Zambie: l'Etat renonce au procès de 54 séparatistes

29 novembre 2013 à 14h46 par La rédaction


Lusaka (AFP)

La justice zambienne a classé sans suite vendredi les poursuites contre 54 séparatistes du Barotseland (ouest) passibles de la peine de mort pour haute trahison, après avoir déjà renoncé à poursuivre 30 autres militants ce mois-ci. 

Le parquet a décidé de ne pas continuer les poursuites contre le groupe, a indiqué le juge Aridah Chulu, sans préciser les raisons de cette décision.

"Je retire les poursuites mais je voudrais vous prévenir que vous pourriez être à nouveau arrêté pour les mêmes faits", a déclaré M. Chulu, sans préciser s'il faisait allusion à une possible récidive ou à une possible réouverture du même dossier.
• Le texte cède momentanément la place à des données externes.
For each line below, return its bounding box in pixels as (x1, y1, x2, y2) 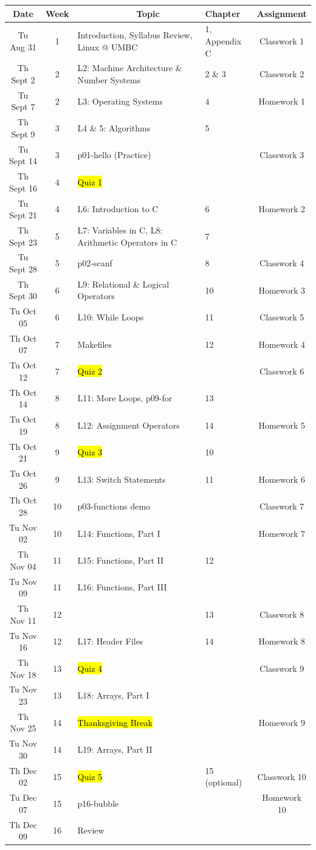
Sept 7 (11, 100, 35, 113)
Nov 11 (10, 613, 36, 626)
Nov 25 (10, 722, 36, 734)
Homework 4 (258, 337, 306, 350)
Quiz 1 (77, 175, 103, 188)
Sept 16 (9, 181, 37, 194)
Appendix (205, 34, 242, 47)
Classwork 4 (259, 257, 304, 269)
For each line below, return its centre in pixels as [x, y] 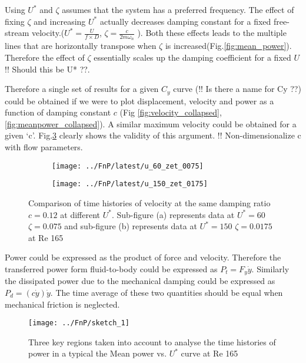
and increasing [60, 21]
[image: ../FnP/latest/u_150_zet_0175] [130, 184]
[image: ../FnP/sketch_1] [79, 323]
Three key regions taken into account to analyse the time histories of [152, 341]
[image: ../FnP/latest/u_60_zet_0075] [128, 166]
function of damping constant [58, 112]
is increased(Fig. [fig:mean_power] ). [228, 46]
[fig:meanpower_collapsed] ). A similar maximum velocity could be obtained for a [151, 123]
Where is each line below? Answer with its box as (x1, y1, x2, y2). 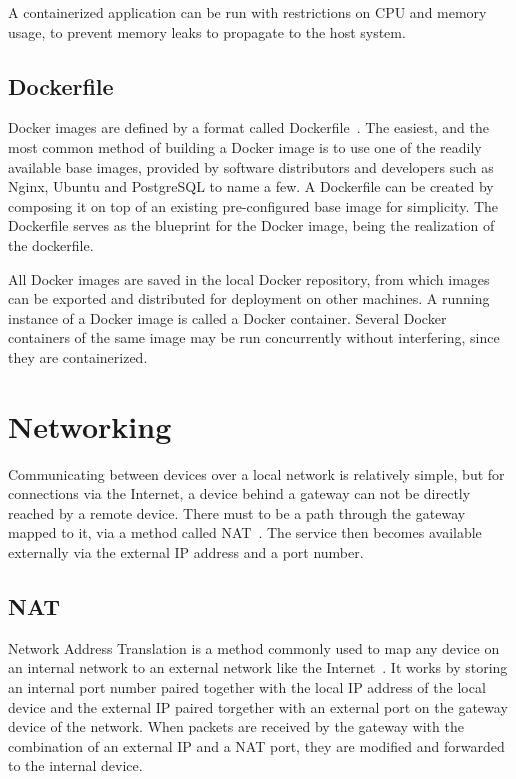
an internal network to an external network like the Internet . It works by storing (8, 657, 508, 678)
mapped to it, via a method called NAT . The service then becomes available (8, 522, 482, 543)
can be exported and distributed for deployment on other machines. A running (8, 288, 490, 309)
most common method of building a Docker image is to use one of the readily (8, 136, 482, 157)
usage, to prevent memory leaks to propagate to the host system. (8, 21, 406, 42)
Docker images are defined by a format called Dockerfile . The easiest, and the (8, 117, 489, 138)
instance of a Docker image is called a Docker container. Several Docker (8, 307, 447, 328)
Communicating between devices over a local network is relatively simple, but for (8, 463, 505, 484)
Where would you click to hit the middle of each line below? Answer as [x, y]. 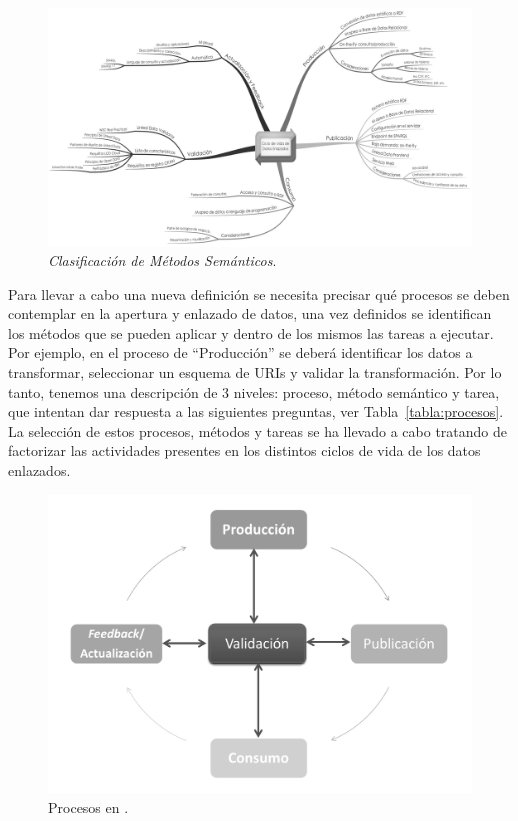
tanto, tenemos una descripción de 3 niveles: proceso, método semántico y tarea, [254, 391]
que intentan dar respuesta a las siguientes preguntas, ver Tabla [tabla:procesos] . [256, 411]
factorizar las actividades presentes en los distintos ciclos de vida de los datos [244, 450]
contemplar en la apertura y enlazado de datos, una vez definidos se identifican [250, 313]
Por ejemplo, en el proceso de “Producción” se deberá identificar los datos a [240, 352]
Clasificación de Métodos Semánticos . [162, 260]
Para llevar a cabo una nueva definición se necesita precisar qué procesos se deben [259, 293]
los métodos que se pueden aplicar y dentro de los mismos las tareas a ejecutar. [251, 332]
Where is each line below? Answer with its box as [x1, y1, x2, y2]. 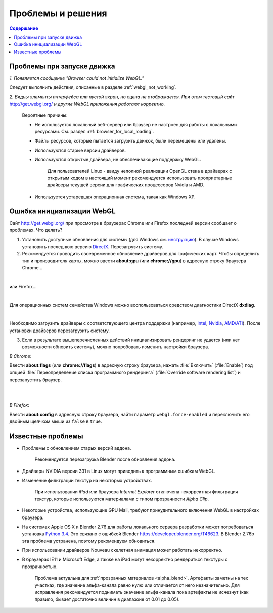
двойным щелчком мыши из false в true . [9, 418, 102, 425]
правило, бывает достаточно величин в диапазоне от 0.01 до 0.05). [34, 596, 180, 602]
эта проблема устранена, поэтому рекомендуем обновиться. [22, 538, 156, 544]
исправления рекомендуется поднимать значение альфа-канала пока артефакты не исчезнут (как [34, 589, 249, 595]
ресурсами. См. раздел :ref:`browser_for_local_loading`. [34, 128, 154, 134]
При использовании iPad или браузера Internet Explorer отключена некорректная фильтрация [34, 489, 238, 495]
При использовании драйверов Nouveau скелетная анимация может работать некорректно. [22, 547, 222, 553]
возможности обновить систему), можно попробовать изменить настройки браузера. [22, 344, 209, 350]
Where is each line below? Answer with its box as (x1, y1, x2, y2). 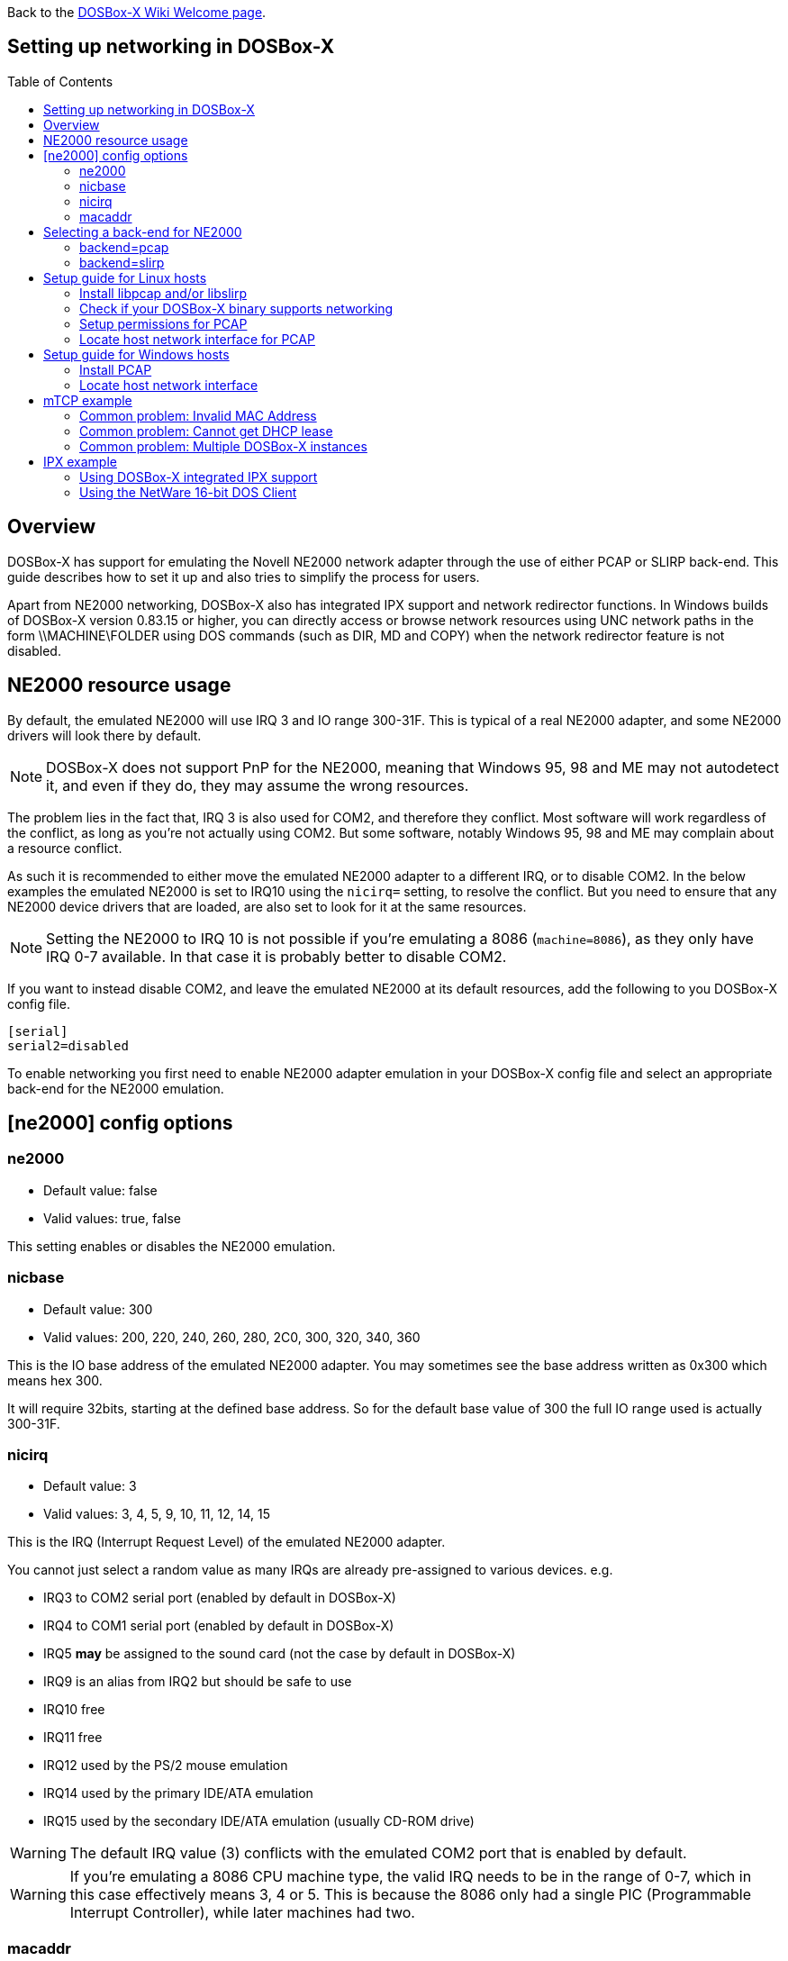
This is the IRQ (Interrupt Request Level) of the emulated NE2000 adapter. (7, 1534, 446, 1550)
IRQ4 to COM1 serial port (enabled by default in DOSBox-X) (43, 1618, 394, 1634)
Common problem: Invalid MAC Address (79, 407, 317, 423)
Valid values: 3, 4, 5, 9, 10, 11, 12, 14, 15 (43, 1506, 270, 1522)
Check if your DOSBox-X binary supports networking (79, 300, 394, 316)
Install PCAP (79, 361, 152, 377)
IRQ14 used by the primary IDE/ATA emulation (43, 1785, 313, 1802)
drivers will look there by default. (7, 727, 202, 743)

Les prévenus, pour la plupart issus de la tribu des Lozi, avaient été arrêtés en août lors d'un coup de filet contre le mouvement indépendantiste de cette province pauvre, ancien royaume africain puis protectorat britannique, et rattachée à la Zambie en 1964 lors de la décolonisation.

Ils étaient en train de hisser leur drapeau et de scander des slogans hostiles au pouvoir central.

"C'est une victoire pour le peuple du Barotseland, et pas pour la Zambie.C'était un procès politique et nous allons pouvoir rentrer dans notre pays", a commenté Muleta Kalaluka, un membre du groupe.

Le procès s'annonçait comme un événement judiciaire en Zambie.

Les tensions indépendantistes au Barotseland sont restées en sommeil jusqu'aux années 1990, mais ont repris depuis l'arrivée au pouvoir de l'actuel président Michael Sata.

En janvier 2012, la police avait interrompu une réunion publique de militants en tirant à balles réelles, provoquant une émeute qui s'était soldée par la mort de deux personnes dans la ville de Mongu.

L'an dernier, le président avait estimé que toute concession faite à la tribu Lozi risquait de créer un précédent, dans un pays qui compte plus de 70 groupes éthniques.

Selon un accord avec le premier président zambien, Kenneth Kaunda, la région devait bénéficier d'un régime de gouvernement local permettant une certaine autonomie mais les Lozi affirment que cet accord, important pour la distribution des terres, n'a jamais été respecté.Ils accusent Lusaka de négliger le développement de la région.La Zambie est le premier producteur de cuivre africain.